**Your instructions:** When you reach the line with "ㅕ키ㅔ츄ㅑㅋ응아 ㅝㄴㅇ 쿄ㅛㅍㄹㅎ튜허ㅓㅎㅠㅅㄴ마 (29, 83, 190, 92)" in the records below, begin transcribing exactly and continue up to and including the line with "Various methods, such", leaving out every picture.

**Available data:**
- - -

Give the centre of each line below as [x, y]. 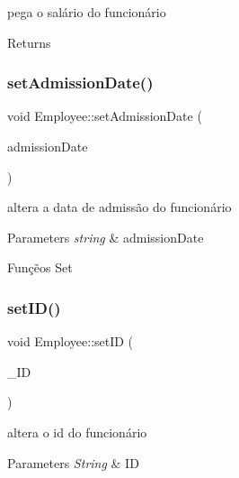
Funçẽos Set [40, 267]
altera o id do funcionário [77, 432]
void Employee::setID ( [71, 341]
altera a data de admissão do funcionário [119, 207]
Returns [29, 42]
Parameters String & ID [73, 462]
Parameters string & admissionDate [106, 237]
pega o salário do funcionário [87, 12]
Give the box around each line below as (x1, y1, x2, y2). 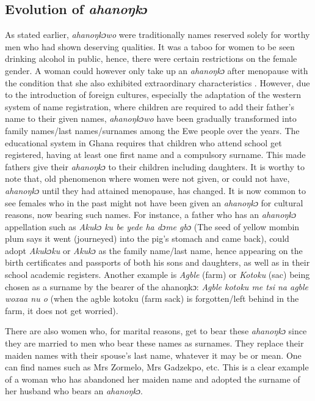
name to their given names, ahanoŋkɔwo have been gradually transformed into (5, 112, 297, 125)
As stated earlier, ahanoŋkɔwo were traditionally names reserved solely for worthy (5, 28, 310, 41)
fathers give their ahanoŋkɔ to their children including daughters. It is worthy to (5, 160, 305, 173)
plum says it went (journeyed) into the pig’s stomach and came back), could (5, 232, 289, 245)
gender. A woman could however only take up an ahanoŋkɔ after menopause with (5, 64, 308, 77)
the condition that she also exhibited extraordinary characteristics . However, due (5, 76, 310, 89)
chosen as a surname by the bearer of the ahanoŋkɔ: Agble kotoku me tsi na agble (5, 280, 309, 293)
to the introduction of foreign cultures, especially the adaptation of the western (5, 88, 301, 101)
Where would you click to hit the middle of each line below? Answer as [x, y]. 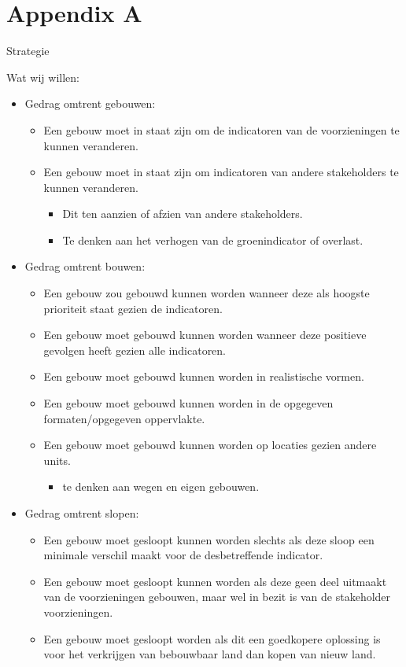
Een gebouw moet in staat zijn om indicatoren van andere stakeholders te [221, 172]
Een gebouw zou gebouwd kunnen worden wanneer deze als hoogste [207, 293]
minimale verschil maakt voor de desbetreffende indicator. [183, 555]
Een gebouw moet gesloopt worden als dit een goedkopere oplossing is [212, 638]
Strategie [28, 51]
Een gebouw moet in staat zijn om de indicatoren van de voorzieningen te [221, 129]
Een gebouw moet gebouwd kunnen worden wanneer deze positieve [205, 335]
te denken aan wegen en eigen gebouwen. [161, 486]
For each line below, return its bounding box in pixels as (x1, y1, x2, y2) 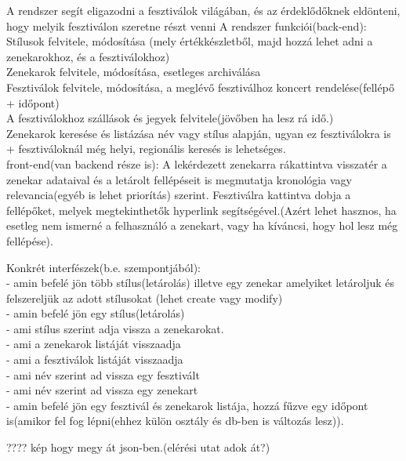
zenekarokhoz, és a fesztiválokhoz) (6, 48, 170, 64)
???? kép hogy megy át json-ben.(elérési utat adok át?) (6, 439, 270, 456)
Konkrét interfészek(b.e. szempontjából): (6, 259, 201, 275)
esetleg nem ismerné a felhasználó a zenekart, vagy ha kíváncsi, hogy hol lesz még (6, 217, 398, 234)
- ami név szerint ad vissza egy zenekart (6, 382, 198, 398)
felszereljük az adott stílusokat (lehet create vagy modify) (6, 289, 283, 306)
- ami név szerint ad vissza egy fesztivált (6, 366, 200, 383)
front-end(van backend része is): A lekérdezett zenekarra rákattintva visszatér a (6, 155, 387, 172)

- - -

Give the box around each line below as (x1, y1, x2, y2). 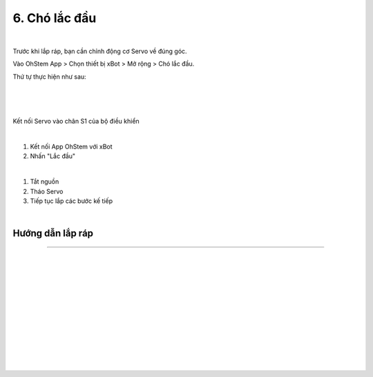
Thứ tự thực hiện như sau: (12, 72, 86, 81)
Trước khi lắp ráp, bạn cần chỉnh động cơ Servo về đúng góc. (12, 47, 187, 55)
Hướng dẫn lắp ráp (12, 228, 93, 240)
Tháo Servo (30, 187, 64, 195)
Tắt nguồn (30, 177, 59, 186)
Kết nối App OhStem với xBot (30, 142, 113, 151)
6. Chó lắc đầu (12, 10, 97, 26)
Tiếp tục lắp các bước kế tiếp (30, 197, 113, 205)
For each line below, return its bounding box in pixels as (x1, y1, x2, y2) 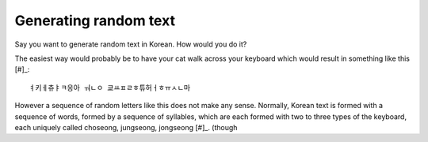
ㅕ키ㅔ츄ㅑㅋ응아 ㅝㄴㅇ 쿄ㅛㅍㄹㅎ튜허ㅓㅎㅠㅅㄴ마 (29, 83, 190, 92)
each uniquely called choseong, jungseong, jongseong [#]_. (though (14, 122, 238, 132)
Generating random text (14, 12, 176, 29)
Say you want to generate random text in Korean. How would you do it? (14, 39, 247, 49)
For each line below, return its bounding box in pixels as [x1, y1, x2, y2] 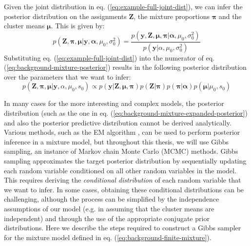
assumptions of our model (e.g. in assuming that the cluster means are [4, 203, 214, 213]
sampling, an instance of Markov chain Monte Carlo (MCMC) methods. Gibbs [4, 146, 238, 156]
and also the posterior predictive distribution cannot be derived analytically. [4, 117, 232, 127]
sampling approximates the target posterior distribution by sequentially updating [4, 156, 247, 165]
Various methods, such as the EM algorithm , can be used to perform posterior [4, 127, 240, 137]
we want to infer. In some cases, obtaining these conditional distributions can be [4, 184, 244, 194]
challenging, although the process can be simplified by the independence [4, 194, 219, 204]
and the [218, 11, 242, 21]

- - -

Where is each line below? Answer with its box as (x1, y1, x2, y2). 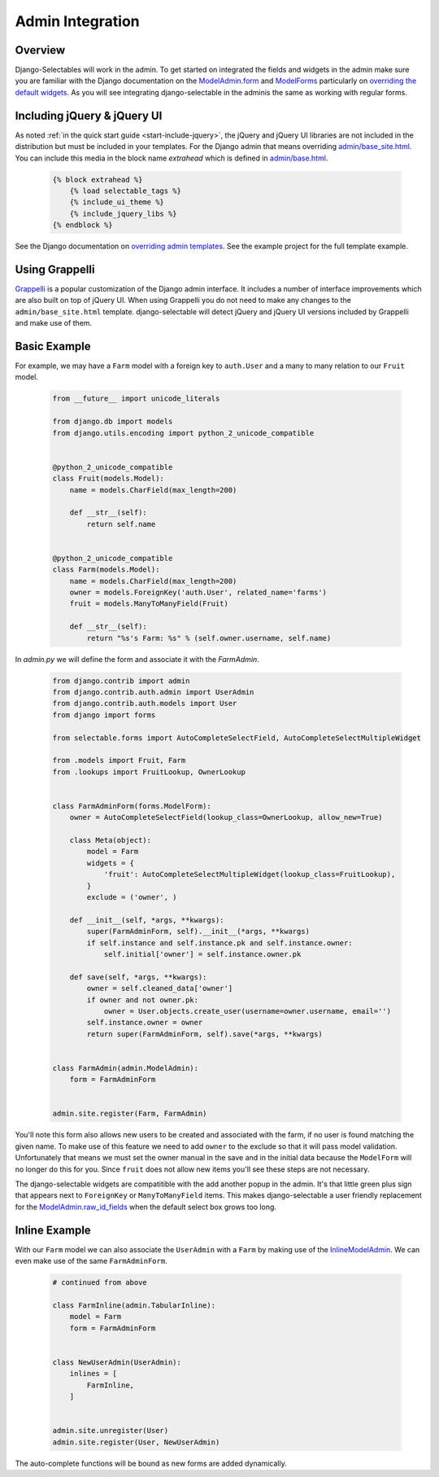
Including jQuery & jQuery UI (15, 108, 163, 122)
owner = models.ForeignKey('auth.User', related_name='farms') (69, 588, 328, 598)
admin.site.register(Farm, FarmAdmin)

- - -

**Finished task:**
ㅕ키ㅔ츄ㅑㅋ응아 ㅝㄴㅇ 쿄ㅛㅍㄹㅎ튜허ㅓㅎㅠㅅㄴ마 (29, 83, 190, 92)
each uniquely called choseong, jungseong, jongseong [#]_. (though (14, 122, 238, 132)
Generating random text (14, 12, 176, 29)
Say you want to generate random text in Korean. How would you do it? (14, 39, 247, 49)
For each line below, return its bounding box in pixels as [x1, y1, x2, y2] 
assumptions of our model (e.g. in assuming that the cluster means are [4, 203, 214, 213]
sampling, an instance of Markov chain Monte Carlo (MCMC) methods. Gibbs [4, 146, 238, 156]
and also the posterior predictive distribution cannot be derived analytically. [4, 117, 232, 127]
sampling approximates the target posterior distribution by sequentially updating [4, 156, 247, 165]
Various methods, such as the EM algorithm , can be used to perform posterior [4, 127, 240, 137]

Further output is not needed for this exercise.